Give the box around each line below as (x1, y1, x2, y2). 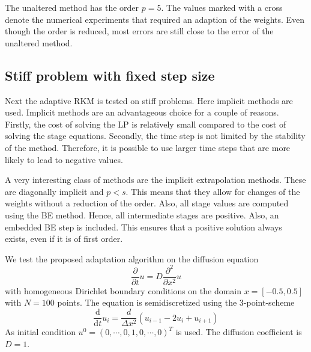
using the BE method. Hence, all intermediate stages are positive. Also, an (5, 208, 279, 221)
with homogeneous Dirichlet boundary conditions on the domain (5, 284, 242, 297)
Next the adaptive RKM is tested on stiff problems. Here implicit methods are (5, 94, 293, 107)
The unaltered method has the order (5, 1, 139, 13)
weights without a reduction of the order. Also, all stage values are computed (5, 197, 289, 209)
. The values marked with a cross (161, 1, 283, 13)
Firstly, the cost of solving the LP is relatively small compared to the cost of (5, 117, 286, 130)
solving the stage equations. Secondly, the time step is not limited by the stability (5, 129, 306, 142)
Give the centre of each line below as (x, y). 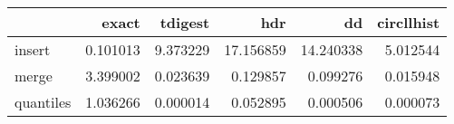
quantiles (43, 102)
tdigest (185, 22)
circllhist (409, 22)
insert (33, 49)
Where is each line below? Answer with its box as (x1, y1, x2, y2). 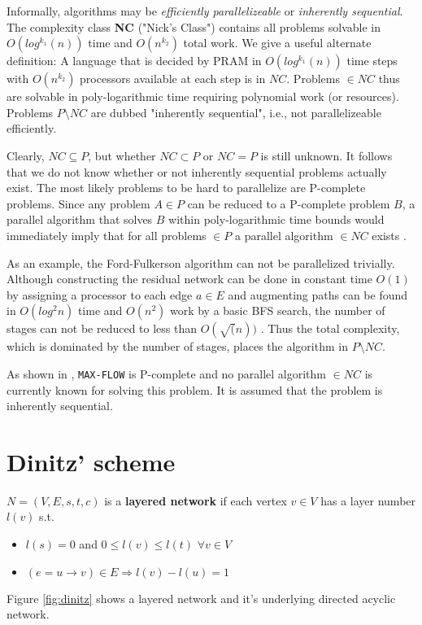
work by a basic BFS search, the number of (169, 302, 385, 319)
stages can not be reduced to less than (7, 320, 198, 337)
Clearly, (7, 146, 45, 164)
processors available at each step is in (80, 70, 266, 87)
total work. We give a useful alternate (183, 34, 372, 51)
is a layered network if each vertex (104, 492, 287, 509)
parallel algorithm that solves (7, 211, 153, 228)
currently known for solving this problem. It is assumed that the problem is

▸ WHAT NEEDS TO BE DONE
Each record needs to be reproduced exactly, and no image should be carried over.

▸ RESPONSE AREA
Give the box around each line below as (x1, y1, x2, y2). 
using the BE method. Hence, all intermediate stages are positive. Also, an (5, 208, 279, 221)
with homogeneous Dirichlet boundary conditions on the domain (5, 284, 242, 297)
Next the adaptive RKM is tested on stiff problems. Here implicit methods are (5, 94, 293, 107)
The unaltered method has the order (5, 1, 139, 13)
weights without a reduction of the order. Also, all stage values are computed (5, 197, 289, 209)
. The values marked with a cross (161, 1, 283, 13)
Firstly, the cost of solving the LP is relatively small compared to the cost of (5, 117, 286, 130)
solving the stage equations. Secondly, the time step is not limited by the stability (5, 129, 306, 142)
Give the centre of each line below as (x, y). 
quantiles (43, 102)
tdigest (185, 22)
circllhist (409, 22)
insert (33, 49)
Where is each line below? Answer with its box as (x1, y1, x2, y2). 
work by a basic BFS search, the number of (169, 302, 385, 319)
stages can not be reduced to less than (7, 320, 198, 337)
Clearly, (7, 146, 45, 164)
processors available at each step is in (80, 70, 266, 87)
total work. We give a useful alternate (183, 34, 372, 51)
is a layered network if each vertex (104, 492, 287, 509)
parallel algorithm that solves (7, 211, 153, 228)
currently known for solving this problem. It is assumed that the problem is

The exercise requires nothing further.